Start of Source data

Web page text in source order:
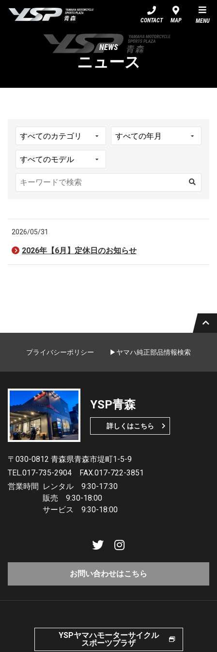
CONTACT MAP MENU
NEWS
ニュース
2026/05/31
2026年【6月】定休日のお知らせ
プライバシーポリシー ▶ヤマハ純正部品情報検索
YSP青森
詳しくはこちら
〒030-0812 青森県青森市堤町1-5-9
TEL.017-735-2904
FAX.017-722-3851
営業時間 レンタル 9:30-17:30
販売 9:30-18:00
サービス 9:30-18:00
お問い合わせはこちら
YSPヤマハモーターサイクル
スポーツプラザ
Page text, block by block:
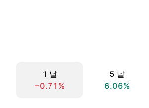
1 날
−0.71%
5 날
6.06%
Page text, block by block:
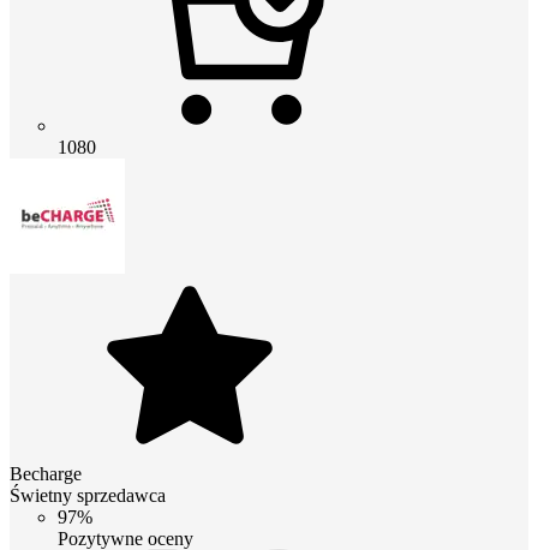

End of Source data

_Exercise_
What is needed is an exact printout of every record above, with the pictures left out.

_Result for this exercise_
Web page text in source order:
CONTACT MAP MENU
NEWS
ニュース
2026/05/31
2026年【6月】定休日のお知らせ
プライバシーポリシー ▶ヤマハ純正部品情報検索
YSP青森
詳しくはこちら
〒030-0812 青森県青森市堤町1-5-9
TEL.017-735-2904
FAX.017-722-3851
営業時間 レンタル 9:30-17:30
販売 9:30-18:00
サービス 9:30-18:00
お問い合わせはこちら
YSPヤマハモーターサイクル
スポーツプラザ
Page text, block by block:
1 날
−0.71%
5 날
6.06%
Page text, block by block:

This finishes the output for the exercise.